滿殿臣子彎身齊道:「吾等愿為主公效死!」
「祝主公武運昌隆,此戰必勝!」
「既要畢其功于一役,便必須出其不意,攻其不備!」
袁紹長笑一聲,顧盼群臣,雙眸閃著難以形容的懾人冷光:「諸君,今日朝會上所言所語,萬萬不可外泄。若有人膽敢泄密...」
只聽「錚」的一聲響,袁紹勁透指節,抽出了腰間寶劍,振臂一揮,鋒芒閃過,登時砍下漆案一角:
「便如此案!」
荊州,襄陽城外邊境一處山道上。
這山道離襄陽不遠,依稀還可以看見遠處雄偉的城池,高聳的城墻,乃是前往揚州的必經之路,不過因為時人往返兩地大多更傾向于選擇水路,故而顯得頗為荒寂。

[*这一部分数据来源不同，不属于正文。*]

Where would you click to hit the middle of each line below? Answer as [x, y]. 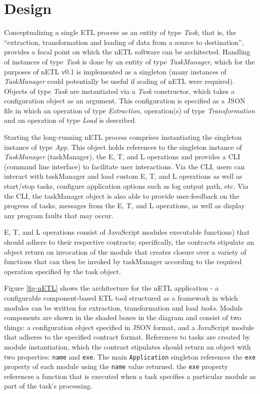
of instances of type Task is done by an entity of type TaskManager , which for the [129, 61]
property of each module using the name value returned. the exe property [116, 366]
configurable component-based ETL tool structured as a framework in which [121, 297]
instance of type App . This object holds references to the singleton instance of [123, 147]
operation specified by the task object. [62, 271]
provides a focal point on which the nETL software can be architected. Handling [127, 52]
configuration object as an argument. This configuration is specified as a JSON [125, 101]
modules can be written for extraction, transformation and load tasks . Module [123, 307]

但不知為何,今日這里卻出現了兩個人影,他們策馬呼嘯而來,踐踏起一陣灰土,到了山道口上的一處涼亭,方才將將停住。
這兩人之間的氣氛似乎有些沉悶,入得涼亭也不說話,只是埋頭喝酒,偶爾對飲,從日正喝到日中,都是一身的酒氣。
山風很大,吹得他們的衣服起伏不定。
其中一個是個年青人,眉毛很黑,眼睛很亮,長的頗為俊俏,另一個則年長些,約摸四旬上下,留著一唇細須。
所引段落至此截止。